Alors qu'un comité de surveillance vient de publier une salve de nouveaux documents et photos liés au financier et à son cercle d'amis célèbres, il y a quelques jours, voilà que le New York Times se pointe à son tour avec une longue enquête sur les débuts du financier et les origines de sa fortune. Une fortune construite à partir de coups de chance, de coups du sort et de coups bas.
Pour comprendre le fonctionnement de Jeffrey Epstein, il faut retourner à l'an 1976. C'est alors un professeur de mathématiques et de physique de seulement 23 ans, à la tignasse ébouriffée et au visage anguleux, engoncé dans un pull à col roulé. Mais l'ex-étudiant a les dents longues et un objectif. Devenir immensément riche.
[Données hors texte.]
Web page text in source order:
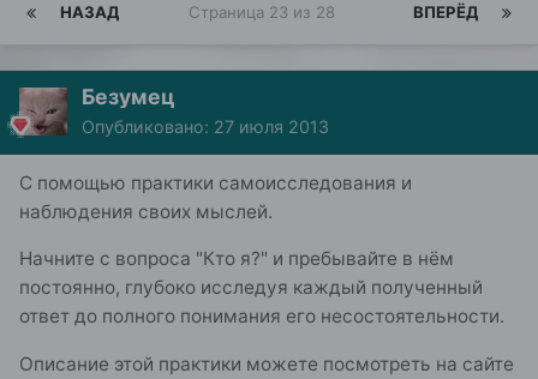
НАЗАД ВПЕРЁД
Страница 23 из 28
Безумец
Опубликовано: 27 июля 2013
С помощью практики самоисследования и
наблюдения своих мыслей.
Начните с вопроса "Кто я?" и пребывайте в нём
постоянно, глубоко исследуя каждый полученный
ответ до полного понимания его несостоятельности.
Описание этой практики можете посмотреть на сайте
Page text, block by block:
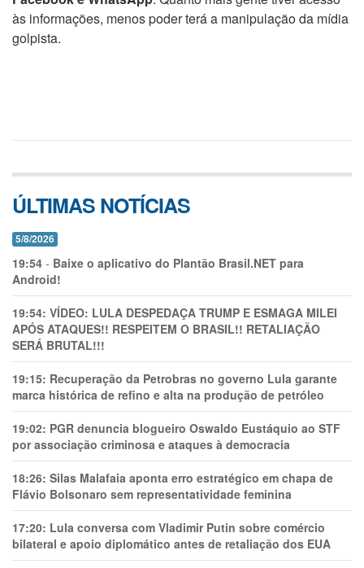
às informações, menos poder terá a manipulação da mídia
golpista.
ÚLTIMAS NOTÍCIAS
5/8/2026
19:54 - Baixe o aplicativo do Plantão Brasil.NET para
Android!
19:54: VÍDEO: LULA DESPEDAÇA TRUMP E ESMAGA MILEI
APÓS ATAQUES!! RESPEITEM O BRASIL!! RETALIAÇÃO
SERÁ BRUTAL!!!
19:15: Recuperação da Petrobras no governo Lula garante
marca histórica de refino e alta na produção de petróleo
19:02: PGR denuncia blogueiro Oswaldo Eustáquio ao STF
por associação criminosa e ataques à democracia
18:26: Silas Malafaia aponta erro estratégico em chapa de
Flávio Bolsonaro sem representatividade feminina
17:20: Lula conversa com Vladimir Putin sobre comércio
bilateral e apoio diplomático antes de retaliação dos EUA
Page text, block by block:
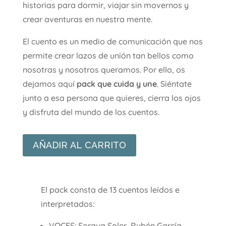
historias para dormir, viajar sin movernos y
crear aventuras en nuestra mente.
El cuento es un medio de comunicación que nos
permite crear lazos de unión tan bellos como
nosotras y nosotros queramos. Por ello, os
dejamos aquí pack que cuida y une. Siéntate
junto a esa persona que quieres, cierra los ojos
y disfruta del mundo de los cuentos.
AÑADIR AL CARRITO
El pack consta de 13 cuentos leídos e
interpretados:
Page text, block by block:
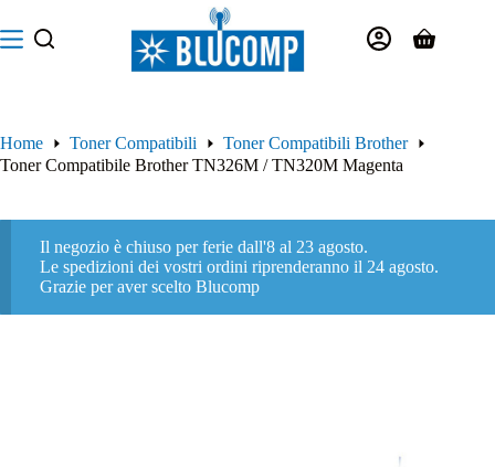
al
contenuto
Carrello
Home Toner Compatibili
Toner Compatibili Brother
Toner Compatibile Brother TN326M / TN320M Magenta
Il negozio è chiuso per ferie dall'8 al 23 agosto.
Le spedizioni dei vostri ordini riprenderanno il 24 agosto.
Grazie per aver scelto Blucomp
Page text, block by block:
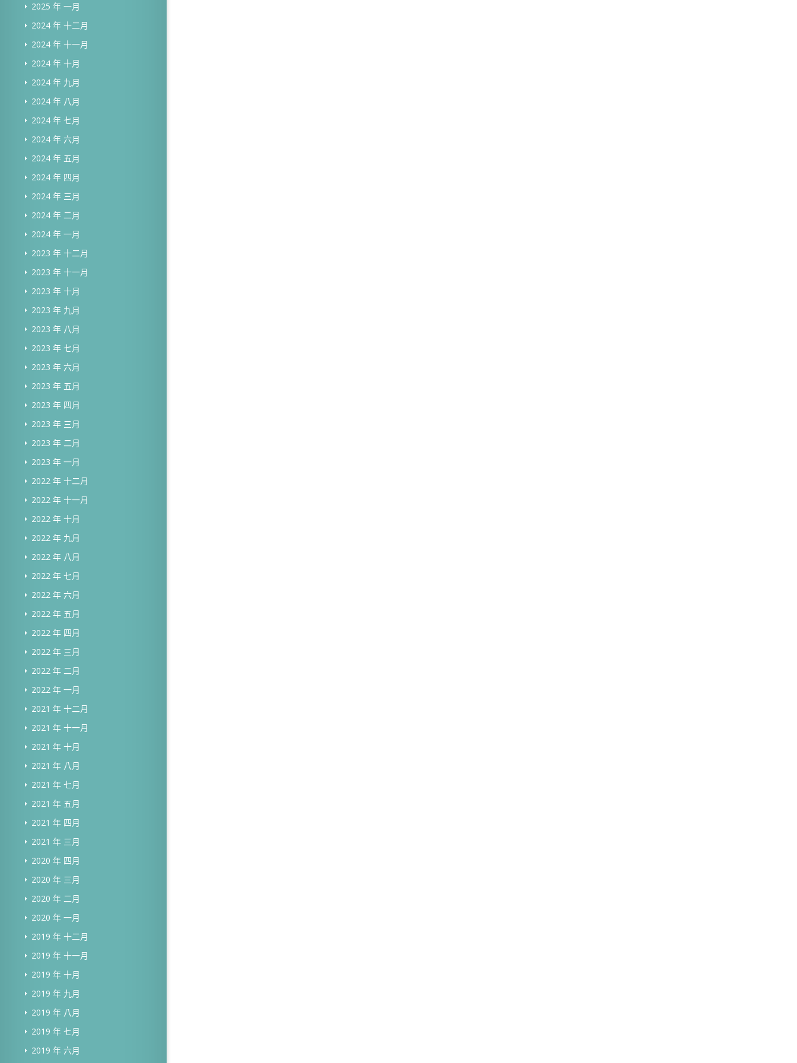
2025 年 一月
2024 年 十二月
2024 年 十一月
2024 年 十月
2024 年 九月
2024 年 八月
2024 年 七月
2024 年 六月
2024 年 五月
2024 年 四月
2024 年 三月
2024 年 二月
2024 年 一月
2023 年 十二月
2023 年 十一月
2023 年 十月
2023 年 九月
2023 年 八月
2023 年 七月
2023 年 六月
2023 年 五月
2023 年 四月
2023 年 三月
2023 年 二月
2023 年 一月
2022 年 十二月
2022 年 十一月
2022 年 十月
2022 年 九月
2022 年 八月
2022 年 七月
2022 年 六月
2022 年 五月
2022 年 四月
2022 年 三月
2022 年 二月
2022 年 一月
2021 年 十二月
2021 年 十一月
2021 年 十月
2021 年 八月
2021 年 七月
2021 年 五月
2021 年 四月
2021 年 三月
2020 年 四月
2020 年 三月
2020 年 二月
2020 年 一月
2019 年 十二月
2019 年 十一月
2019 年 十月
2019 年 九月
2019 年 八月
2019 年 七月
2019 年 六月

Un soir du début d'année, Jeffrey Epstein se retrouve convié à un événement dans une galerie d'art du centre de Manhattan. Le jeune enseignant hésite à s'y rendre. A l'époque, il ne sort pas beaucoup. Il se force à accepter.
Il vient de l'apprendre à l'époque, mais ses méthodes d'enseignement n'ont pas convaincu la direction de l'école Dalton. Il est sommé de quitter l'établissement à la fin de l'année universitaire.
A la galerie, le futur chômeur croise un parent d'élève. Ce dernier, très impressionné par les dons exceptionnels du jeune professeur, lui suggère d'entreprendre une carrière à Wall Street. Intrigué, Jeffrey est partant. On le met alors en contact avec un certain Ace Greenberg, un cadre supérieur de la banque d'investissement Bear Stearns.
Même si Jeffrey n'a aucune idée du fonctionnement de Wall Street et de la finance, le professeur fait forte impression lors de son entretien. D'autant que son futur patron, Ace Greenberg, ne souhaite engager que des «PSD»: des personnes pauvres, intelligentes, et animées d'une «profonde ambition de devenir riches». Le jeune professeur, qui a grandi dans une famille ouvrière de Coney Island, a exactement le profil de l'emploi.
Bientôt considéré comme le protégé d'Ace Greenberg, Jeffrey Epstein fait son trou dans le cabinet et, tel le personnage de Rastignac dans le roman de Balzac, ne lésine sur aucune méthode de séduction pour gravir les échelons: à commencer par fréquenter la fille du patron.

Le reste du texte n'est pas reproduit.